Who uses a company that offers instant refunds? What is the going rate for that service?

One of my coworkers said she got her refund yesterday, I asked her how the IRS is not even accepting returns yet? She said her tax guy gave her an instant refund. She would not say what she paid for the instant refund. I just shook my head and walked away. Sounds like predatory lending to me.


----------



## Older Chauffeur (Oct 16, 2014)

FLKeys said:


> Who uses a company that offers instant refunds? What is the going rate for that service?
> 
> One of my coworkers said she got her refund yesterday, I asked her how the IRS is not even accepting returns yet? She said her tax guy gave her an instant refund. She would not say what she paid for the instant refund. I just shook my head and walked away. Sounds like predatory lending to me.


I don't use them, but I believe H and R Block offers rapid refunds. They claim it's an interest free loan, but there are some fees involved.


----------



## Stevie The magic Unicorn (Apr 3, 2018)

Older Chauffeur said:


> I don't use them, but I believe H and R Block offers rapid refunds. They claim it's an interest free loan, but there are some fees involved.


Like having to pay way too much to file a tax return by having H&R block file your return for you...

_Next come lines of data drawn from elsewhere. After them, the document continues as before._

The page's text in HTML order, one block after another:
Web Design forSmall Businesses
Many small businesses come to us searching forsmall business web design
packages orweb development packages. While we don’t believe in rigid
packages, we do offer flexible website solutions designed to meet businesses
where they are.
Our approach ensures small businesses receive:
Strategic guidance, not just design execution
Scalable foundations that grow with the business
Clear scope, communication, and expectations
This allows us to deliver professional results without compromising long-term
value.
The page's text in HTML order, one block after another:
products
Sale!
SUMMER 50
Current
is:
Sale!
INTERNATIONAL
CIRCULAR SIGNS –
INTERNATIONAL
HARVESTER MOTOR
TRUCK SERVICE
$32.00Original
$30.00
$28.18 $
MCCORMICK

So free is a subjective term.

Also you folks need to keep in mind that filing as a 1099 employee usually costs an arm and a leg


----------



## Daisey77 (Jan 13, 2016)

All those stimulus checks that did not come through are because of these types of refunds. All those stimulus checks went into those fake accounts that are temporarily set up for your tax refund to go into. That way whoever processed your tax return is able to access that money. They're essentially loaning you the money up front and then taking your return to pay it back plus interest. So keep that in mind in case there's any future stimulus checks coming in


----------